RECORDS SHOWN:

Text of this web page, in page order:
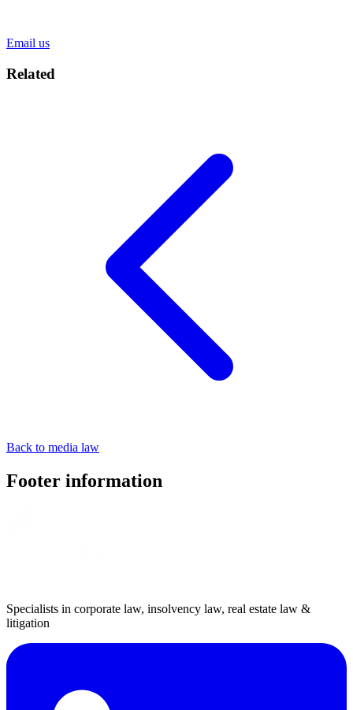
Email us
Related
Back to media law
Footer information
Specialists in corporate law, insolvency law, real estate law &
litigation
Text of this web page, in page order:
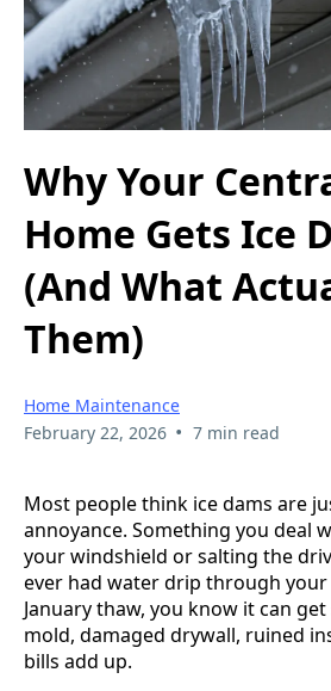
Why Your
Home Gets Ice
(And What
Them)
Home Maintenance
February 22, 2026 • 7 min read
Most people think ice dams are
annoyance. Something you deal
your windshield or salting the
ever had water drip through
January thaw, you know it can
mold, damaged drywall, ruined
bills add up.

EXERCISE INSTRUCTIONS: Leave out the pictures and return the listing exactly.

RESULT FOR THIS TASK:
Text of this web page, in page order:
Email us
Related
Back to media law
Footer information
Specialists in corporate law, insolvency law, real estate law &
litigation
Text of this web page, in page order:
Why Your
Home Gets Ice
(And What
Them)
Home Maintenance
February 22, 2026 • 7 min read
Most people think ice dams are
annoyance. Something you deal
your windshield or salting the
ever had water drip through
January thaw, you know it can
mold, damaged drywall, ruined
bills add up.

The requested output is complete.